Even if submerging spray bars is beneficial for radon remediation, it still must be either benign or beneficial for fish production. While research is limited, in the only study directly comparing the effects of elevated and submerged spray bars on fish rearing performance, Huysman et al. [34] observed no difference in the growth of juvenile rainbow trout (Oncorhynchus mykiss) reared with either elevated or submerged spray bars. In general, elevated spray bars are typically used, but the use of submerged spray bars in conjunction with circular tanks in recirculating aquaculture systems has also occurred [35], with no documented negative effects on fish rearing. Additional research is needed with other species and sizes of fish.

Several limitations of this study should be acknowledged, including the possible influence of humidity and radon measurement location on the results.
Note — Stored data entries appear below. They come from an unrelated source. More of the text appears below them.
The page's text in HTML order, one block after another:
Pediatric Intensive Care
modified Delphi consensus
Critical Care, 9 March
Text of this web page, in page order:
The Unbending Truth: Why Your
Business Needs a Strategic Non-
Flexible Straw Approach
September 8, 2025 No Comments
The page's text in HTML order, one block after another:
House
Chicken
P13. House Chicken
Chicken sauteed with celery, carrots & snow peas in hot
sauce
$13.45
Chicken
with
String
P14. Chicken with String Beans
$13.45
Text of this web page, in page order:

While the meter used in this study is relatively accurate at humidity levels up to 70% [36], performance errors of up to 20% can occur at higher humidity levels. Humidity levels were not recorded in this study. However, condensation was observed occasionally accumulating on the exposed portion of the radon meter above the circular tank, indicating likely high humidity. While the surface area of the tank was relatively small, the location of the meter could have possibly influenced the results. By being located opposite the cover opening for the feeder and directly adjacent to the spray bar, the measured radon levels in this study may have been higher than if the meter was located elsewhere. Other potential influences on radon levels, such as temperature and wind speed [37], should have been minimal. Water temperatures were a constant 11˚C and air movement inside the building was minimal.
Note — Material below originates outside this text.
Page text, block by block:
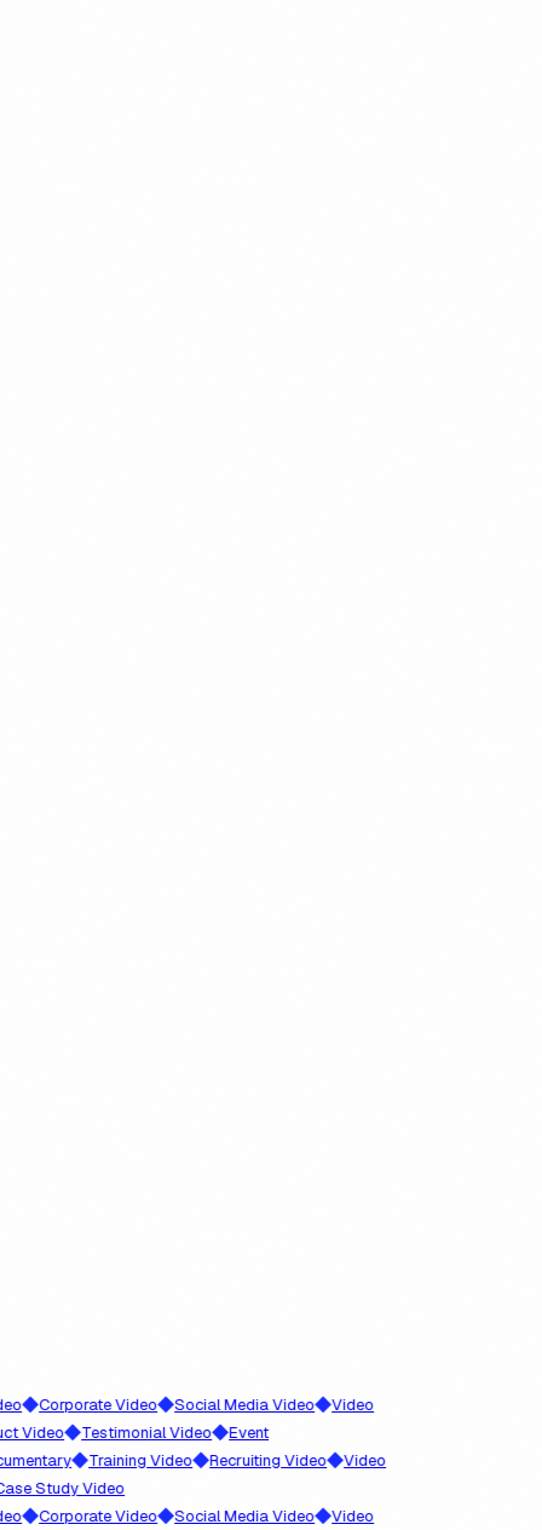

In conclusion, submerging spray bars appears to be another technique to reduce radon liberation and occupational exposure in fish hatcheries and aquacultural facilities using groundwater. Submerging spray bars would likely not impact fish production if the water to the tanks is already fully-saturated with oxygen, negating the need for additional aeration by spray bar elevation. Additional research is needed to determine its effectiveness at a production scale, both alone and in conjunction with other radon remediation techniques.

We thank Nathan Huysman, Eric Krebs, and Tucker Pickett for their assistance with this study.